Opinion
CASE NO. 99-P-0119.
March 30, 2001.
CHARACTER OF PROCEEDINGS: Civil Appeal from the Court of Common Pleas Case No. 99 CV 00588
ATTY. RAY L. WEBER, ATTY. LAURA J. GENTILCORE, ATTY. PHILLIP L. KENNER, 1610 First National Tower, Akron, OH 44308, (For Plaintiff-Appellant).
ATTY. JAMES CONWAY, ATTY. PETER TURNER, ATTY. JENNIFER A. CORSO, Pepper Pike Place, Suite 300, 30195 Chagrin Boulevard, Cleveland, OH 44124, (For Defendant-Appellee).
HON. WILLIAM M. O'NEILL, P.J., HON. JUDITH A. CHRISTLEY, J., HON. DIANE V. GRENDELL, J.
OPINION
Appellant, Commercial Intertech Corp., f.k.a. Commercial Shearing, Inc. ("Commercial"), appeals from a decision of the Portage County Court of Common Pleas granting judgment in favor of appellee, Guyan International, Inc., d.b.a. Permco, Inc. ("Permco"), in a breach of contract action. The following facts are relevant to a determination of this appeal.

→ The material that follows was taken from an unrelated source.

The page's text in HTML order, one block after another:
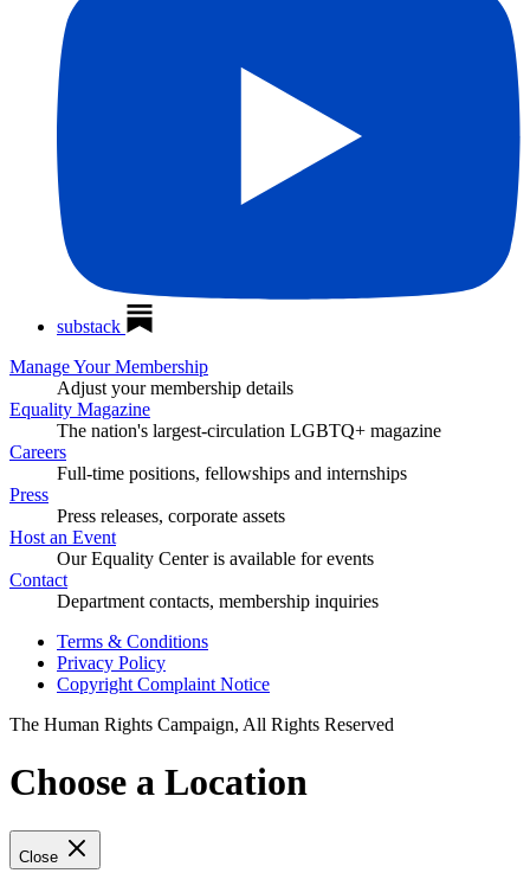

Both parties to this action are northeast Ohio companies involved in the manufacture, marketing, distribution, and sale of hydraulic and pneumatic products, including pumps and motors. They are long-time competitors. In 1980, Commercial brought an action against Permco in the United States District Court for the Northern District of Ohio, Eastern Division, seeking injunctive relief and damages for copyright infringement, patent infringement, unfair competition, and false designation of origin. Permco admitted that prior to 1980, some of its products were exactly the same as those manufactured by Commercial.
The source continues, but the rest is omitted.